Version control keeps a complete history of your work on a given project. It facilitates collaboration – everyone can work freely on any part of the project without overriding others’ changes. You can move between past versions and roll back when needed. You can also review your project’s history through commit messages describing each added change and see what exactly has changed in the content. You can see who made the changes and when they happened.
Version control is a powerful tool and fundamental practice in software development. When coupled through a code hosting service, it easily allows contributions from outside collaborators. Version control benefits both individuals and teams and should be adopted in almost all projects.
- Introduction version control from MolSSI’s Best Practices Workshop
- Software Carpentry Version Control with Git
- GitHub 15 Minutes to Learn Git
- Git Commit Best Practices
Sharing software is vital to allow multiple people to collaborate on the same codebase. For open-source software, sharing code also gives the public access to the code for reviewing, testing, and contributing. When papers and software are both published, it increases the reproducibility and reusability of scientific work. Sharing code in a public online repository also allows others to cite the software and credit its authors.
MolSSI recommends using git for version control, and GitHub as a hosting service, though there are other options.
Tutorials for sharing code with GitHub
Software should be tested regularly throughout the entire development cycle, from the first written lines of code through production releases, to ensure correct operation. Thorough testing is typically an afterthought; however, it can be essential for ensuring changes in a given part of the code do not negatively affect other parts of the code. This is true for all sizes of projects, from big to small, and for all team sizes from one to hundreds.
With all of these test types, you should understand the concept of “expected behavior” instead of “accurate returns.” With scientific code, we expect functions like 2+2 to return 4, which we can think of as an “accurate return” (it is also “expected behavior” in this case), but if you pass in something like “Waffle” + 2, the “expected behavior” that should happen is either that an error is thrown, the 2 is cast to a string and appended, or something you want to have happen. In such a case, the code would still be behaving expectedly, even if it were not returning scientifically accurate information. Unexpected behavior may be “Waffle” + 2 not throwing an error, or calling some routine you did not expect.

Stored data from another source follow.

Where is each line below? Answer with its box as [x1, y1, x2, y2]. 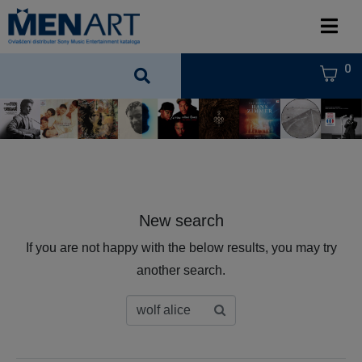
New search [138, 211, 224, 229]
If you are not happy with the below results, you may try [25, 240, 337, 255]
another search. [137, 263, 225, 277]
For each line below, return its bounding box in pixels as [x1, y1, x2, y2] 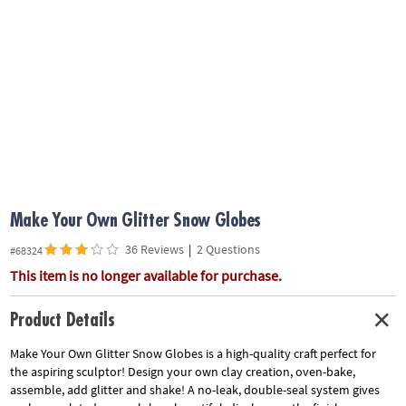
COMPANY [9, 56, 63, 73]
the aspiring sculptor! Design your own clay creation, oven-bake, [9, 363, 355, 381]
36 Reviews [124, 240, 184, 257]
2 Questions [196, 240, 260, 257]
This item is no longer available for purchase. [9, 266, 282, 285]
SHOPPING [9, 151, 67, 169]
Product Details [9, 310, 115, 330]
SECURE [9, 132, 52, 150]
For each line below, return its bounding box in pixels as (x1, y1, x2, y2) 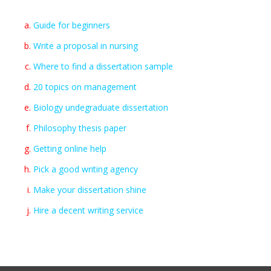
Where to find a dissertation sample (33, 60, 173, 72)
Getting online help (33, 143, 106, 154)
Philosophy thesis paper (33, 122, 126, 134)
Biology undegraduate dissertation (33, 102, 168, 113)
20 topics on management (33, 81, 137, 93)
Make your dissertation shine (33, 184, 146, 195)
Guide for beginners (33, 19, 110, 31)
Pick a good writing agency (33, 163, 138, 175)
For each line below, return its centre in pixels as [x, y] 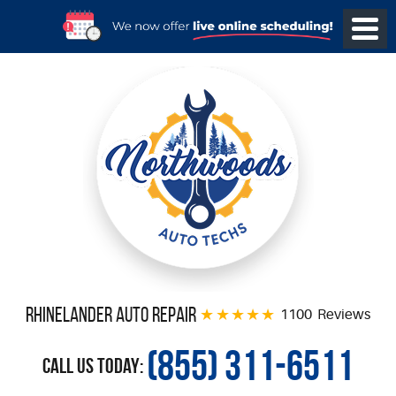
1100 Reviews [325, 315]
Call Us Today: [95, 366]
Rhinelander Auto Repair [111, 315]
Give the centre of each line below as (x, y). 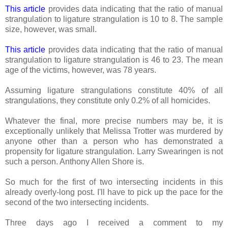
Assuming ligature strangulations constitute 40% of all (114, 91)
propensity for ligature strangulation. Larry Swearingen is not (114, 152)
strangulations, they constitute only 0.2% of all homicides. (108, 101)
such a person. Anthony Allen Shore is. (75, 162)
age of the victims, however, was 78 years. (81, 70)
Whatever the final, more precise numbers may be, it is (114, 121)
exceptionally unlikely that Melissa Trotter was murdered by (114, 131)
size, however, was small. (51, 30)
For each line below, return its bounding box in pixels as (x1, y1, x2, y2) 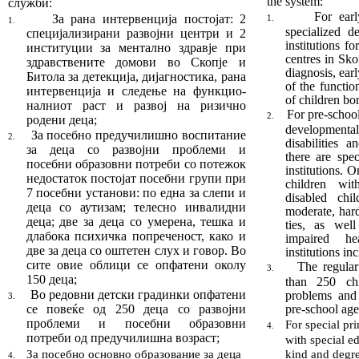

Two main types of testing are strongly encouraged:
- Unit tests – Small tests designed to check that individual functions or operations behave correctly. This means that not only do the operations run without unexpected errors, but also that they behave as expected with the given inputs, even if that behavior is to throw or raise an error. Unit tests should be added whenever new features/code are added, ensuring that the code is covered by tests.
- Regression tests – given a known input, does the software correctly and consistently return the correct values, even after changes to the code? These tests can occasionally take longer to run than Unit Tests, as they often require running the whole code base, or large parts of it. Regression tests can also include tests of previously fixed bugs. This second use case is the more common definition outside of scientific code bases. Ensuring that old bugs are not reintroduced during development is often extremely helpful, as this helps you and others to avoid making the same mistakes.
A third type of testing recommended based on how many dependents your code has, i.e. “How many other places is your code used?”
- Integration Tests – Wide-spanning tests which check that subsystem operations behave correctly, also within other environments like on specific hardware or in specific packages. You likely won’t have to think about these until you try to include your package within other packages.
Code coverage measures how many code paths your tests touch, out of all the possible paths taken through your code. It is often reported in “Percent of lines executed relative to total lines of code,” but it should be read as “what percent of decision branches are executed”, as multiple choices/conditions can lead to the same code being executed. There is no hard and fast rule for what percent you should aim for. 90-95% is a good target, especially early on. 100% is admirable, but often not realistically attainable, especially when working with sprawling code, since touching every line of code with tests can require such esoteric test inputs that the calculations would become unreasonable. However, every code is different, and you should still strive for 100% coverage until you hit the limit of sane programming.
It’s also important to understand the limits of code coverage. Full coverage does not in any way ensure that the code was run correctly, it just states just that all the code was touched by the interpreter. You still have to write tests that assess the “expected behavior” of your code, not just that it ran.
Lastly, there is the concept of “number of tests” as a metric for how well tested a code base is. This metric is meaningless by itself. e.g. a test could be written that simply does “assert x == x”, and then repeats that test for every 232-1 32-bit unsigned integers. Tests should never be written with “how many tests” in mind, they should always be written within the context of three things: the type of the test (list above), whether it captures all reasonable expected behaviors, and how much coverage (code coverage) does the collection of tests have; in that order.
- Python: PyTest
- C/C++/Fortran: CTest
- Rust: Test Attribute
- Julia: Test Macros
Continuous integration (CI) automatically builds your code, runs tests on a variety of different platforms, and deploys all manner of builds and documentation as desired. Typically, CI is run when new code is proposed (e.g. through GitHub Pull Requests) or committed to the repository. CI is useful for catching bugs before they reach your end users, and for running tests automatically, including on platforms that are not available to every developer.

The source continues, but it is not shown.